Assurez-vous que le porte-bébé permet une position saine (colonne vertébrale bien soutenue et jambes en position « M »). Le porte-bébé doit également pouvoir s'adapter à la croissance de votre bébé et à ses besoins, c'est-à-dire grandir avec lui pour continuer à le soutenir à chaque étape de son développement.
Socialisation
Le bébé porteur d’une trisomie 21 peut fréquenter les modes de gardes classiques : crèche, assistante maternelle, halte-garderie. « Nous conseillons toujours aux parents de faire comme ils avaient prévu de faire si l’enfant n’avait pas été trisomique. Si la maman avait prévu de reprendre le travail, mieux vaut qu’elle le fasse, observe le Dr Ravel.

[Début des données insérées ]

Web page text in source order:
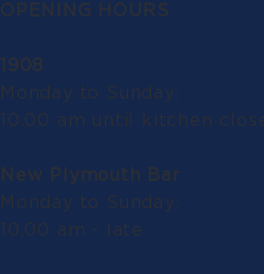
OPENING HOURS
1908
Monday to Sunday:
10.00 am until kitchen close
New Plymouth Bar
Monday to Sunday:
10.00 am - late
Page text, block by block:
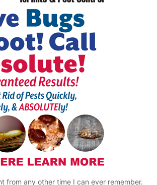
from any other time I can ever remember.
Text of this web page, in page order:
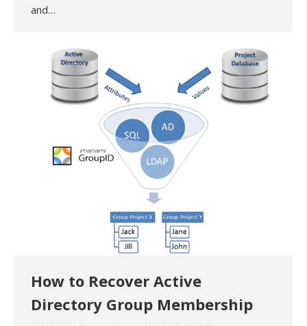
and…
How to Recover Active
Directory Group Membership
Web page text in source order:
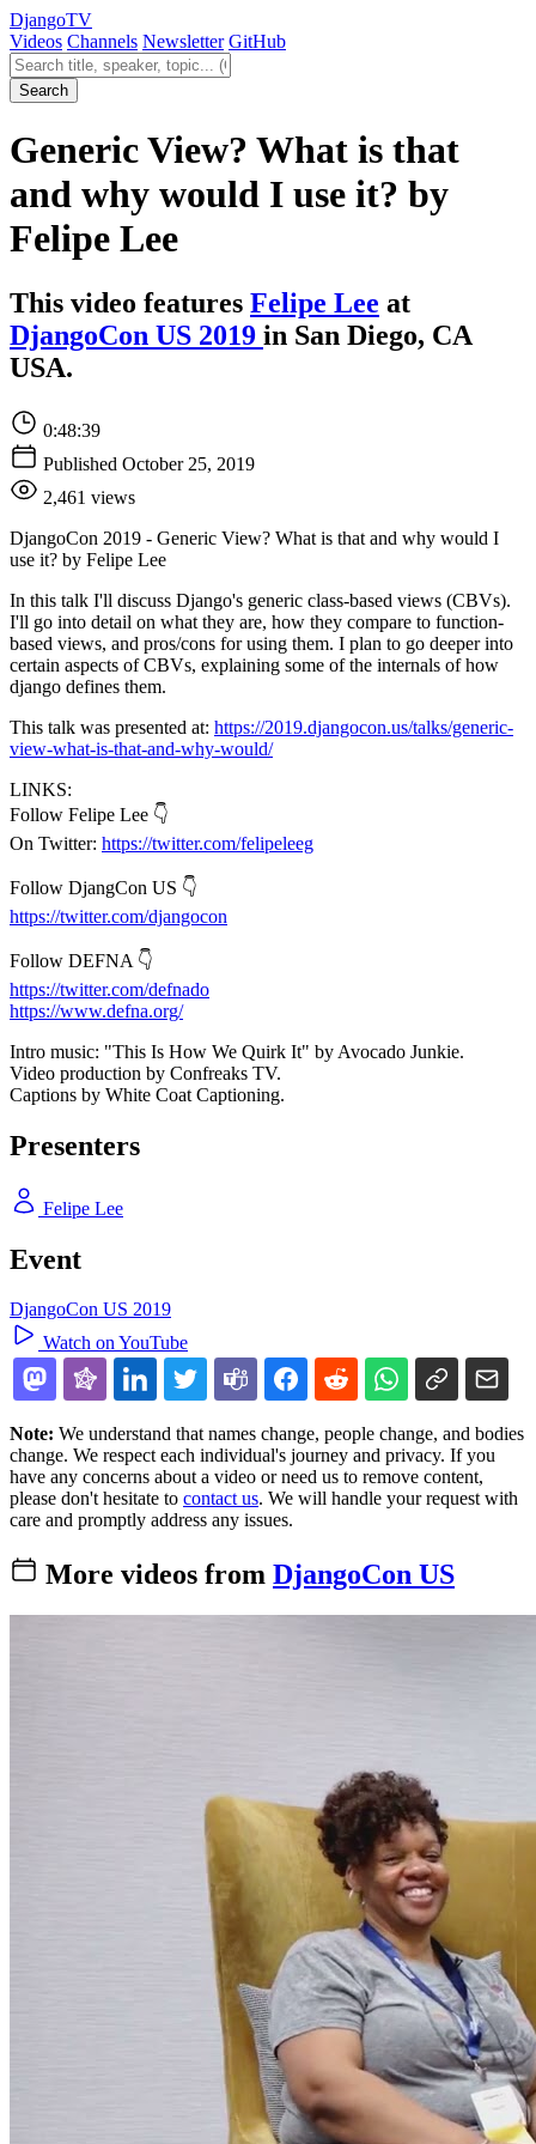
DjangoTV
Videos Channels Newsletter GitHub
Search videos
Search
Generic View? What is that
and why would I use it? by
Felipe Lee
This video features Felipe Lee at
DjangoCon US 2019 in San Diego, CA
USA.
0:48:39
Published October 25, 2019
2,461 views
DjangoCon 2019 - Generic View? What is that and why would I
use it? by Felipe Lee
In this talk I'll discuss Django's generic class-based views (CBVs).
I'll go into detail on what they are, how they compare to function-
based views, and pros/cons for using them. I plan to go deeper into
certain aspects of CBVs, explaining some of the internals of how
django defines them.
This talk was presented at: https://2019.djangocon.us/talks/generic-
view-what-is-that-and-why-would/
LINKS:
Follow Felipe Lee 👇
On Twitter: https://twitter.com/felipeleeg
Follow DjangCon US 👇
https://twitter.com/djangocon
Follow DEFNA 👇
https://twitter.com/defnado
https://www.defna.org/
Intro music: "This Is How We Quirk It" by Avocado Junkie.
Video production by Confreaks TV.
Captions by White Coat Captioning.
Presenters
Felipe Lee
Event
DjangoCon US 2019
Watch on YouTube
Note: We understand that names change, people change, and bodies
change. We respect each individual's journey and privacy. If you
have any concerns about a video or need us to remove content,
please don't hesitate to contact us. We will handle your request with
care and promptly address any issues.
More videos from DjangoCon US
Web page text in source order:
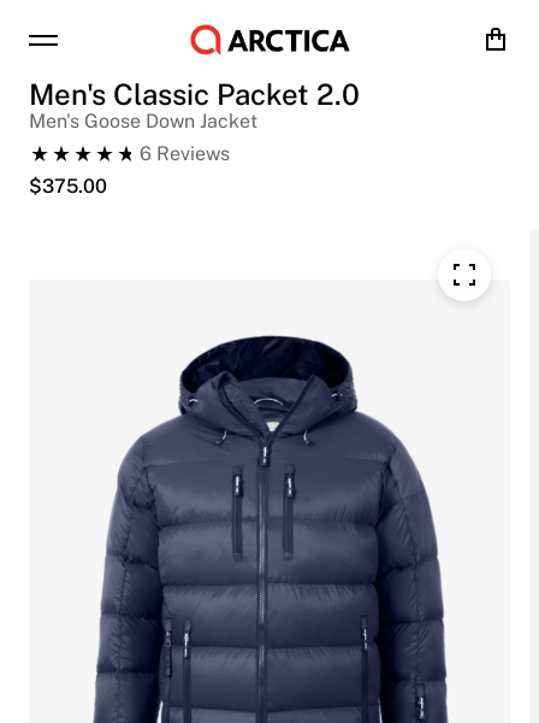
Cart
Men's Classic Packet 2.0
Men's Goose Down Jacket
6 Reviews
$375.00
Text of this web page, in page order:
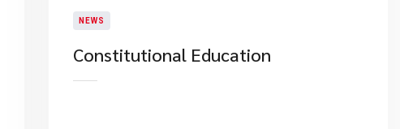
NEWS
Constitutional Education
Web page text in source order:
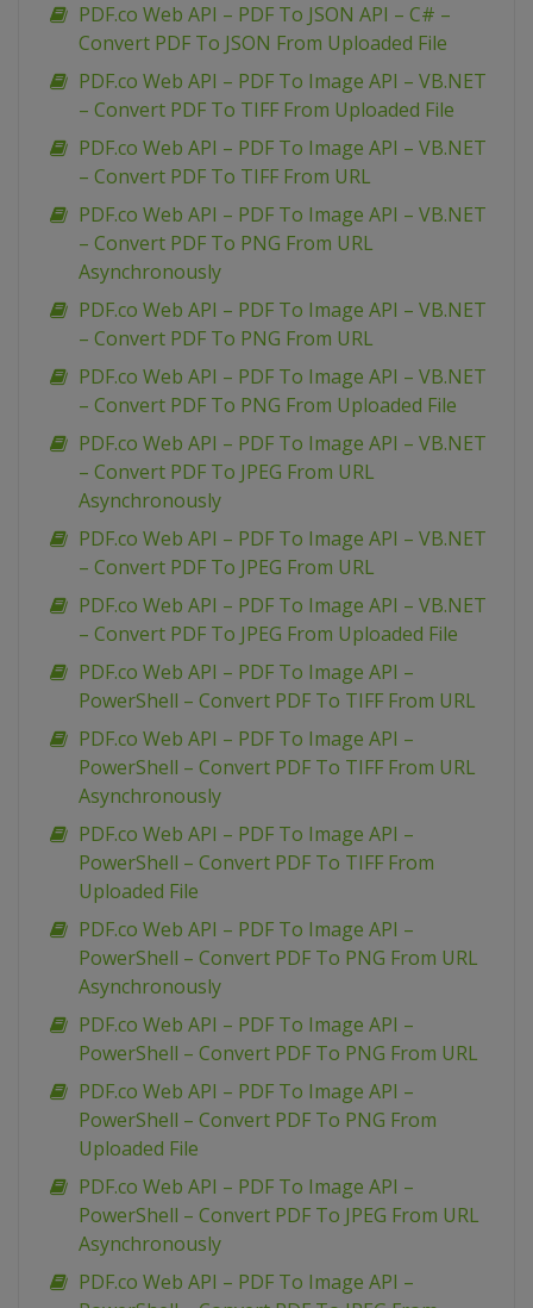
PDF.co Web API – PDF To JSON API – C# –
Convert PDF To JSON From Uploaded File
PDF.co Web API – PDF To Image API – VB.NET
– Convert PDF To TIFF From Uploaded File
PDF.co Web API – PDF To Image API – VB.NET
– Convert PDF To TIFF From URL
PDF.co Web API – PDF To Image API – VB.NET
– Convert PDF To PNG From URL
Asynchronously
PDF.co Web API – PDF To Image API – VB.NET
– Convert PDF To PNG From URL
PDF.co Web API – PDF To Image API – VB.NET
– Convert PDF To PNG From Uploaded File
PDF.co Web API – PDF To Image API – VB.NET
– Convert PDF To JPEG From URL
Asynchronously
PDF.co Web API – PDF To Image API – VB.NET
– Convert PDF To JPEG From URL
PDF.co Web API – PDF To Image API – VB.NET
– Convert PDF To JPEG From Uploaded File
PDF.co Web API – PDF To Image API –
PowerShell – Convert PDF To TIFF From URL
PDF.co Web API – PDF To Image API –
PowerShell – Convert PDF To TIFF From URL
Asynchronously
PDF.co Web API – PDF To Image API –
PowerShell – Convert PDF To TIFF From
Uploaded File
PDF.co Web API – PDF To Image API –
PowerShell – Convert PDF To PNG From URL
Asynchronously
PDF.co Web API – PDF To Image API –
PowerShell – Convert PDF To PNG From URL
PDF.co Web API – PDF To Image API –
PowerShell – Convert PDF To PNG From
Uploaded File
PDF.co Web API – PDF To Image API –
PowerShell – Convert PDF To JPEG From URL
Asynchronously
PDF.co Web API – PDF To Image API –
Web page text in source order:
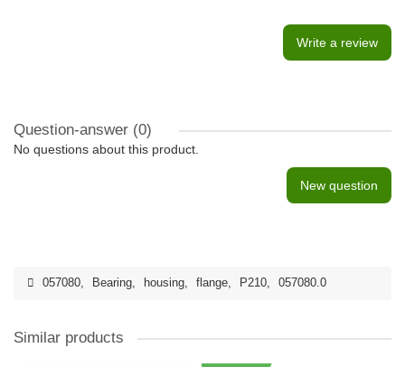
Write a review
Question-answer (0)
No questions about this product.
New question
057080, Bearing, housing, flange, P210, 057080.0
Similar products

Un projet personnalisé avec, dans la mesure du possible, une intégration scolaire en milieu ordinaire, est souhaitable pour favoriser la socialisation. D’un naturel en général ouvert et joyeux, les jeunes et adultes trisomiques sont en effet souvent à la recherche de contacts et d’échanges avec les autres.
Soutien aux parents
Si le nouveau-né fait l’objet d’attentions poussées, il ne faut pas oublier les parents, surtout si ceux-ci prennent connaissance de la trisomie de leur enfant à sa naissance. « Il est important de soutenir les parents, de les entourer psychologiquement et matériellement pour leur faciliter le quotidien, insiste le Dr Ravel.

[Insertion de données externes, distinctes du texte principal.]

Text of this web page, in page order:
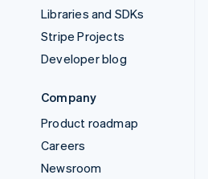
Libraries and SDKs
Stripe Projects
Developer blog
Company
Product roadmap
Careers
Newsroom
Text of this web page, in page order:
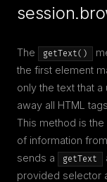
The getText()
the first element
only the text that
away all HTML
This method is
of information
sends a
getText
provided selector
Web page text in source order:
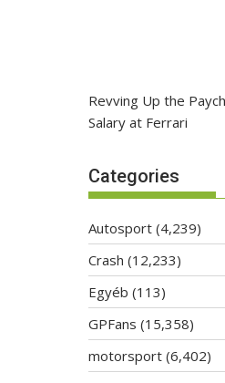
Revving Up the
Salary at Ferrari
Categories
Autosport (4,239)
Crash (12,233)
Egyéb (113)
GPFans (15,358)
motorsport (6,402)
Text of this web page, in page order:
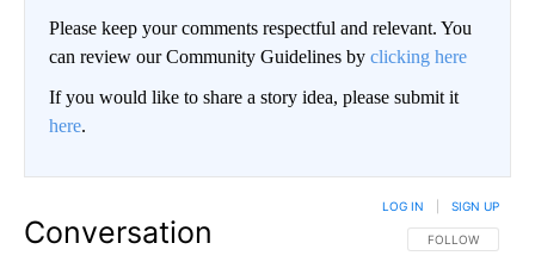
Please keep your comments respectful and relevant. You
can review our Community Guidelines by clicking here
If you would like to share a story idea, please submit it
here.
Conversation FOLLOW THIS
FOLLOW
LOG IN SIGN UP
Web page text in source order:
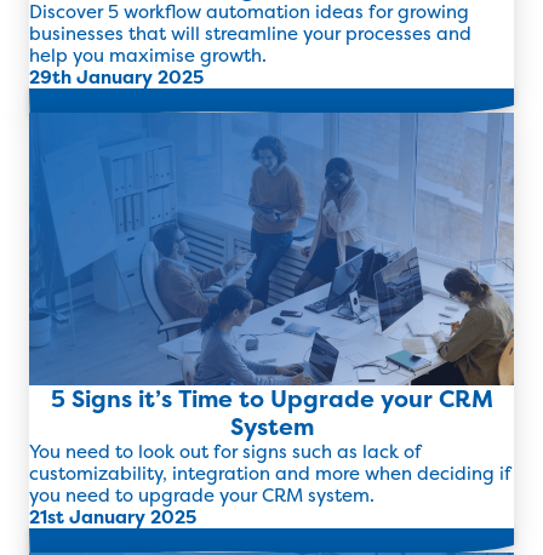
Discover 5 workflow automation ideas for growing
businesses that will streamline your processes and
help you maximise growth.
29th January 2025
Read more
5 Signs it’s Time to Upgrade your CRM
System
You need to look out for signs such as lack of
customizability, integration and more when deciding if
you need to upgrade your CRM system.
21st January 2025
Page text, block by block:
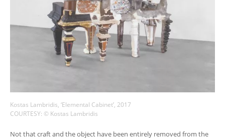
Kostas Lambridis, ‘Elemental Cabinet’, 2017
COURTESY: © Kostas Lambridis
Not that craft and the object have been entirely removed from the
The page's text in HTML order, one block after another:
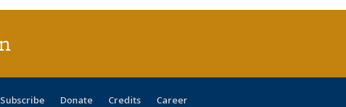
Subscribe Donate Credits Career
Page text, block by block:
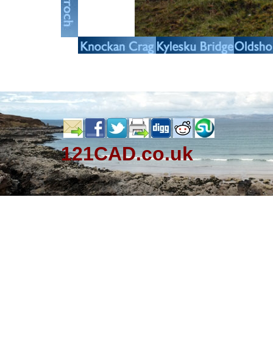
121CAD.co.uk
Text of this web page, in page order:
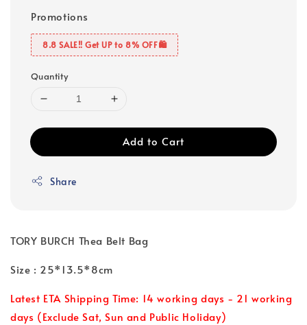
Promotions
8.8 SALE‼️ Get UP to 8% OFF🛍️
Quantity
Add to Cart
Share
TORY BURCH Thea Belt Bag
Size : 25*13.5*8cm
Latest ETA Shipping Time: 14 working days - 21 working
days (Exclude Sat, Sun and Public Holiday)
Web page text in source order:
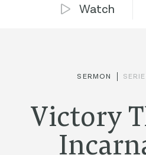
Watch
SERMON
Victory

La naissance d’un bébé porteur d’un handicap est toujours un choc. La prise en soins orthophonique a pour but d’accompagner l’enfant trisomique et sa famille vers un développement harmonieux des fonctions du visage, de la communication et du langage. Un démarrage précoce est un atout précieux, plus l’enfant est jeune plus le suivi est efficace sur le long terme.
Certaines étapes sont particulièrement difficiles à vivre : la reconnaissance du handicap, l’orientation en établissement spécialisé et l’installation en foyer. C’est un travail au long cours qui peut se faire avec l’aide des professionnels et d’autres familles qui vivent des situations similaires.